• _WHAT IS REQUIRED_:
Below are some entries; reproduce them exactly and leave every picture out.

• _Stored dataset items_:
▬▬▬▬▬▬
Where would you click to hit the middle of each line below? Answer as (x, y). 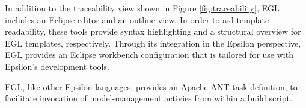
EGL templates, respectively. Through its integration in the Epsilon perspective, (153, 43)
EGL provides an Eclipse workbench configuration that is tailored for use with (149, 55)
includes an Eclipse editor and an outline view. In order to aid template (137, 19)
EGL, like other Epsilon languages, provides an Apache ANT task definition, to (151, 86)
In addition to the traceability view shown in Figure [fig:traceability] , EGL (142, 8)
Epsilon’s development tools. (57, 66)
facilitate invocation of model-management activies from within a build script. (148, 98)
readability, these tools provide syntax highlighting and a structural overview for (153, 31)
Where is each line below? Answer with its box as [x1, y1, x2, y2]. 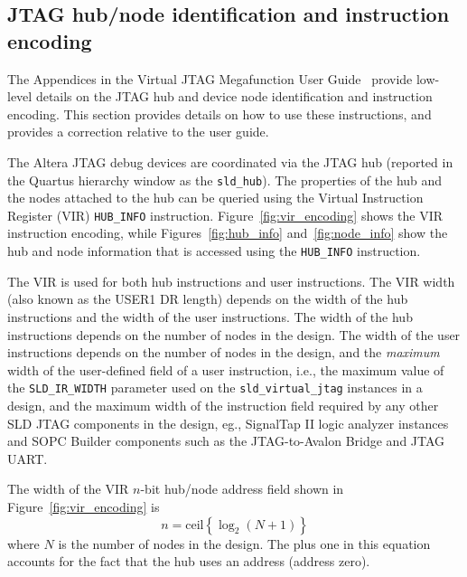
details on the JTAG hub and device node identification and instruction [35, 87, 433, 106]
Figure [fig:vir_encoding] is [7, 497, 160, 516]
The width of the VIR [7, 479, 129, 498]
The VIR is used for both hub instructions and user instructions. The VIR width [7, 271, 455, 290]
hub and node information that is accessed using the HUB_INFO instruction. [7, 241, 421, 260]
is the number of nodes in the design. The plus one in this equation [58, 534, 431, 553]
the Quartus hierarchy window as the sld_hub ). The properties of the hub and [7, 170, 443, 189]
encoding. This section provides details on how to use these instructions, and [7, 104, 432, 123]
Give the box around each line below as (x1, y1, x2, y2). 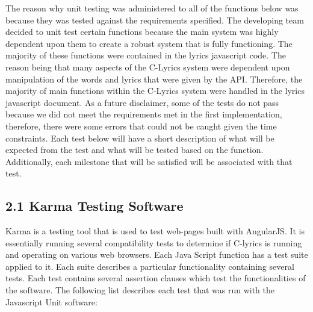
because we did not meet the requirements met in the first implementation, (5, 108, 282, 120)
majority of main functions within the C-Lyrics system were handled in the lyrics (5, 84, 305, 97)
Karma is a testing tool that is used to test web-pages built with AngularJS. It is (5, 225, 305, 237)
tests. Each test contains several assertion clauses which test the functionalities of (5, 272, 306, 284)
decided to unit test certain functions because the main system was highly (5, 25, 279, 38)
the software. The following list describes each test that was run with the (5, 284, 274, 296)
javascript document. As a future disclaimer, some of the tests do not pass (5, 96, 279, 108)
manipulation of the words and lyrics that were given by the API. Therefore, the (5, 72, 303, 85)
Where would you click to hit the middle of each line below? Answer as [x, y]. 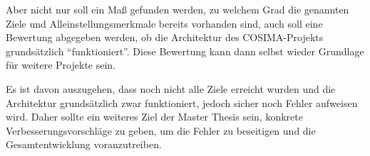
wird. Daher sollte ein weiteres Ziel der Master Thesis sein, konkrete [154, 117]
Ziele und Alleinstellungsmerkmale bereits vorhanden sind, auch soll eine [164, 23]
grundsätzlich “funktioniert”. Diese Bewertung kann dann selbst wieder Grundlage [185, 51]
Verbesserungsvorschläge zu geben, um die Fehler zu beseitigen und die [161, 130]
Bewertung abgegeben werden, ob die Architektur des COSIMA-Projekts [165, 37]
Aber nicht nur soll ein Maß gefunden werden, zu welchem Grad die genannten [178, 9]
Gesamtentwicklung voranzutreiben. [84, 144]
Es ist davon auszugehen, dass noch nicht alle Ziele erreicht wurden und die [171, 88]
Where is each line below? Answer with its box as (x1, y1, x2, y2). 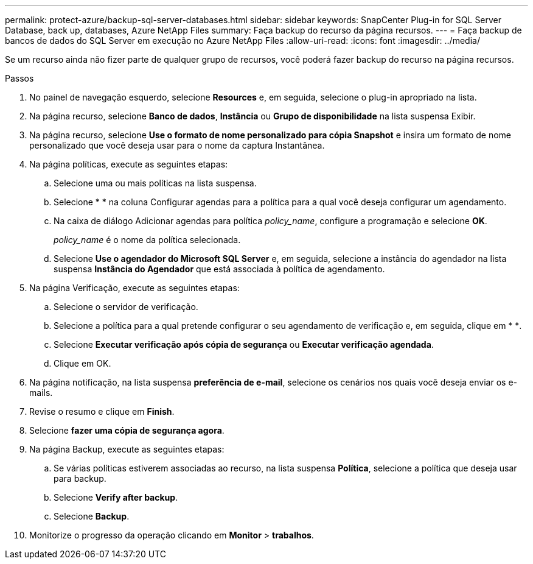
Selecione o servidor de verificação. (54, 301, 198, 312)
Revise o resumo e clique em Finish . (29, 406, 175, 417)
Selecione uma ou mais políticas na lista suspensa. (54, 178, 257, 188)
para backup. (54, 473, 106, 484)
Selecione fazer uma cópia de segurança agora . (29, 425, 225, 435)
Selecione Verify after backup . (54, 492, 178, 502)
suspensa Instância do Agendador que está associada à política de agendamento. (54, 264, 385, 274)
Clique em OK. (54, 358, 111, 368)
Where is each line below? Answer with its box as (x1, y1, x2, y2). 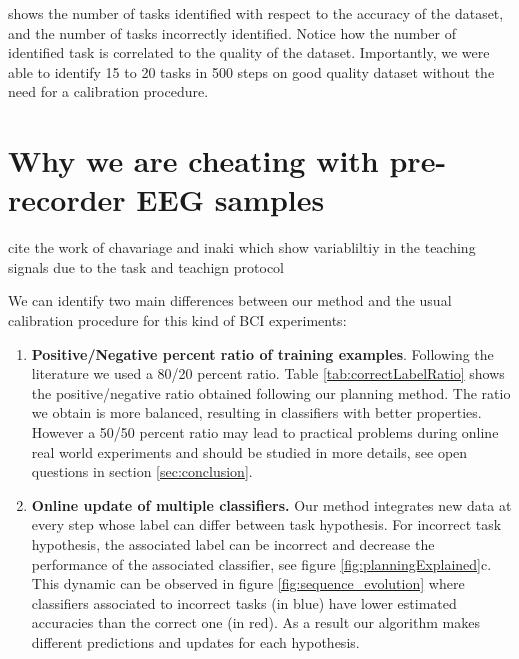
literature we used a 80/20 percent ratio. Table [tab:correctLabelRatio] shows (31, 363, 505, 384)
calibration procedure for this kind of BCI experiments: (8, 310, 347, 331)
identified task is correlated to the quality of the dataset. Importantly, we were (8, 42, 490, 63)
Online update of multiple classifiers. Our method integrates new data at (31, 494, 512, 515)
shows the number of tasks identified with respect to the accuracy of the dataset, (8, 3, 504, 23)
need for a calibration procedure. (8, 81, 209, 102)
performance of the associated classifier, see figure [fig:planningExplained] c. (31, 553, 492, 574)
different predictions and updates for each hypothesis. (31, 631, 360, 652)
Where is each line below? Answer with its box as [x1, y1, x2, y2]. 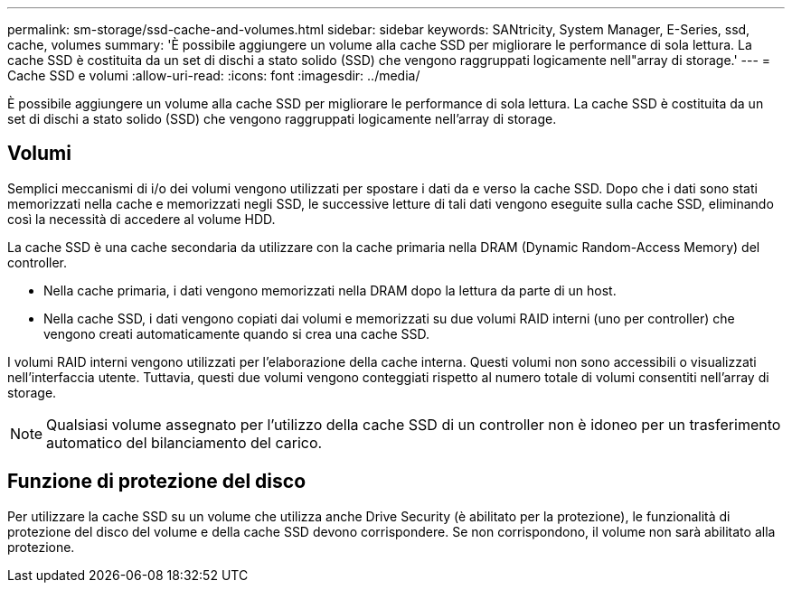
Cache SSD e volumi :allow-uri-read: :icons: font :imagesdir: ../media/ [7, 68, 420, 83]
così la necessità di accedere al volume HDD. [7, 211, 276, 227]
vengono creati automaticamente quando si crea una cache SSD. [43, 325, 429, 342]
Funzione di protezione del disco [7, 470, 306, 493]
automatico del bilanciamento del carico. [46, 433, 323, 452]
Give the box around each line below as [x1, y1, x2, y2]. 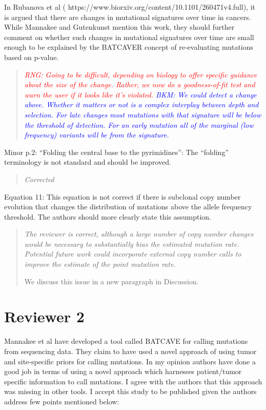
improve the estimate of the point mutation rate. [24, 259, 176, 269]
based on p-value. [4, 51, 59, 62]
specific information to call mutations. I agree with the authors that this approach [4, 376, 262, 386]
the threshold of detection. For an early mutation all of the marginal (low [24, 119, 254, 130]
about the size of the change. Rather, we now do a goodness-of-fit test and [24, 79, 255, 90]
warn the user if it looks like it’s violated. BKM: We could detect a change [24, 89, 257, 100]
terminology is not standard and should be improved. [4, 157, 171, 167]
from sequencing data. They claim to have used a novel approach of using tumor [4, 345, 257, 356]
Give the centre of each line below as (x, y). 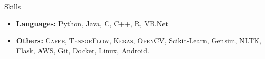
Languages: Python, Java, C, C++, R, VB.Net (92, 23)
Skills (13, 6)
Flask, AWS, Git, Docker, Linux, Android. (83, 50)
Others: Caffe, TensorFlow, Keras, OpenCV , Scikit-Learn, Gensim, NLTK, (139, 40)
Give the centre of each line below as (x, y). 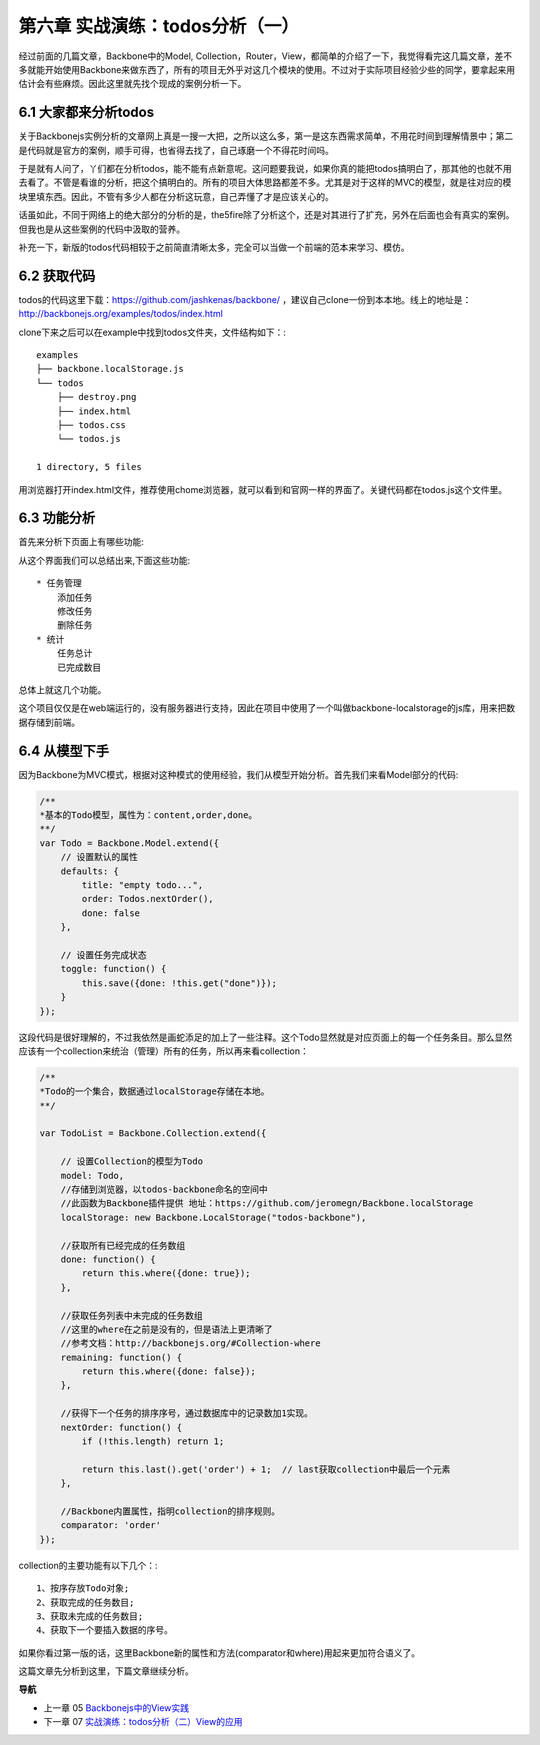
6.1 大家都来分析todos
▬▬▬▬▬▬
• _OUTPUT BELOW_:
Where would you click to hit the middle of each line below? Answer as (x, y). 
EGL templates, respectively. Through its integration in the Epsilon perspective, (153, 43)
EGL provides an Eclipse workbench configuration that is tailored for use with (149, 55)
includes an Eclipse editor and an outline view. In order to aid template (137, 19)
EGL, like other Epsilon languages, provides an Apache ANT task definition, to (151, 86)
In addition to the traceability view shown in Figure [fig:traceability] , EGL (142, 8)
Epsilon’s development tools. (57, 66)
facilitate invocation of model-management activies from within a build script. (148, 98)
readability, these tools provide syntax highlighting and a structural overview for (153, 31)
Where is each line below? Answer with its box as [x1, y1, x2, y2]. 
details on the JTAG hub and device node identification and instruction [35, 87, 433, 106]
Figure [fig:vir_encoding] is [7, 497, 160, 516]
The width of the VIR [7, 479, 129, 498]
The VIR is used for both hub instructions and user instructions. The VIR width [7, 271, 455, 290]
hub and node information that is accessed using the HUB_INFO instruction. [7, 241, 421, 260]
is the number of nodes in the design. The plus one in this equation [58, 534, 431, 553]
the Quartus hierarchy window as the sld_hub ). The properties of the hub and [7, 170, 443, 189]
encoding. This section provides details on how to use these instructions, and [7, 104, 432, 123]
Give the box around each line below as (x1, y1, x2, y2). 
because we did not meet the requirements met in the first implementation, (5, 108, 282, 120)
majority of main functions within the C-Lyrics system were handled in the lyrics (5, 84, 305, 97)
Karma is a testing tool that is used to test web-pages built with AngularJS. It is (5, 225, 305, 237)
tests. Each test contains several assertion clauses which test the functionalities of (5, 272, 306, 284)
decided to unit test certain functions because the main system was highly (5, 25, 279, 38)
the software. The following list describes each test that was run with the (5, 284, 274, 296)
javascript document. As a future disclaimer, some of the tests do not pass (5, 96, 279, 108)
manipulation of the words and lyrics that were given by the API. Therefore, the (5, 72, 303, 85)
Where would you click to hit the middle of each line below? Answer as [x, y]. 
wird. Daher sollte ein weiteres Ziel der Master Thesis sein, konkrete [154, 117]
Ziele und Alleinstellungsmerkmale bereits vorhanden sind, auch soll eine [164, 23]
grundsätzlich “funktioniert”. Diese Bewertung kann dann selbst wieder Grundlage [185, 51]
Verbesserungsvorschläge zu geben, um die Fehler zu beseitigen und die [161, 130]
Bewertung abgegeben werden, ob die Architektur des COSIMA-Projekts [165, 37]
Aber nicht nur soll ein Maß gefunden werden, zu welchem Grad die genannten [178, 9]
Gesamtentwicklung voranzutreiben. [84, 144]
Es ist davon auszugehen, dass noch nicht alle Ziele erreicht wurden und die [171, 88]
Where is each line below? Answer with its box as (x1, y1, x2, y2). 
Selecione o servidor de verificação. (54, 301, 198, 312)
Revise o resumo e clique em Finish . (29, 406, 175, 417)
Selecione uma ou mais políticas na lista suspensa. (54, 178, 257, 188)
para backup. (54, 473, 106, 484)
Selecione fazer uma cópia de segurança agora . (29, 425, 225, 435)
Selecione Verify after backup . (54, 492, 178, 502)
suspensa Instância do Agendador que está associada à política de agendamento. (54, 264, 385, 274)
Clique em OK. (54, 358, 111, 368)
Where is each line below? Answer with its box as (x1, y1, x2, y2). 
literature we used a 80/20 percent ratio. Table [tab:correctLabelRatio] shows (31, 363, 505, 384)
calibration procedure for this kind of BCI experiments: (8, 310, 347, 331)
identified task is correlated to the quality of the dataset. Importantly, we were (8, 42, 490, 63)
Online update of multiple classifiers. Our method integrates new data at (31, 494, 512, 515)
shows the number of tasks identified with respect to the accuracy of the dataset, (8, 3, 504, 23)
need for a calibration procedure. (8, 81, 209, 102)
performance of the associated classifier, see figure [fig:planningExplained] c. (31, 553, 492, 574)
different predictions and updates for each hypothesis. (31, 631, 360, 652)
Where is each line below? Answer with its box as [x1, y1, x2, y2]. 
Cache SSD e volumi :allow-uri-read: :icons: font :imagesdir: ../media/ [7, 68, 420, 83]
così la necessità di accedere al volume HDD. [7, 211, 276, 227]
vengono creati automaticamente quando si crea una cache SSD. [43, 325, 429, 342]
Funzione di protezione del disco [7, 470, 306, 493]
automatico del bilanciamento del carico. [46, 433, 323, 452]
Give the box around each line below as [x1, y1, x2, y2]. 
improve the estimate of the point mutation rate. [24, 259, 176, 269]
based on p-value. [4, 51, 59, 62]
specific information to call mutations. I agree with the authors that this approach [4, 376, 262, 386]
the threshold of detection. For an early mutation all of the marginal (low [24, 119, 254, 130]
about the size of the change. Rather, we now do a goodness-of-fit test and [24, 79, 255, 90]
warn the user if it looks like it’s violated. BKM: We could detect a change [24, 89, 257, 100]
terminology is not standard and should be improved. [4, 157, 171, 167]
from sequencing data. They claim to have used a novel approach of using tumor [4, 345, 257, 356]
Give the centre of each line below as (x, y). 
Languages: Python, Java, C, C++, R, VB.Net (92, 23)
Skills (13, 6)
Flask, AWS, Git, Docker, Linux, Android. (83, 50)
Others: Caffe, TensorFlow, Keras, OpenCV , Scikit-Learn, Gensim, NLTK, (139, 40)
Give the centre of each line below as (x, y). 
6.1 大家都来分析todos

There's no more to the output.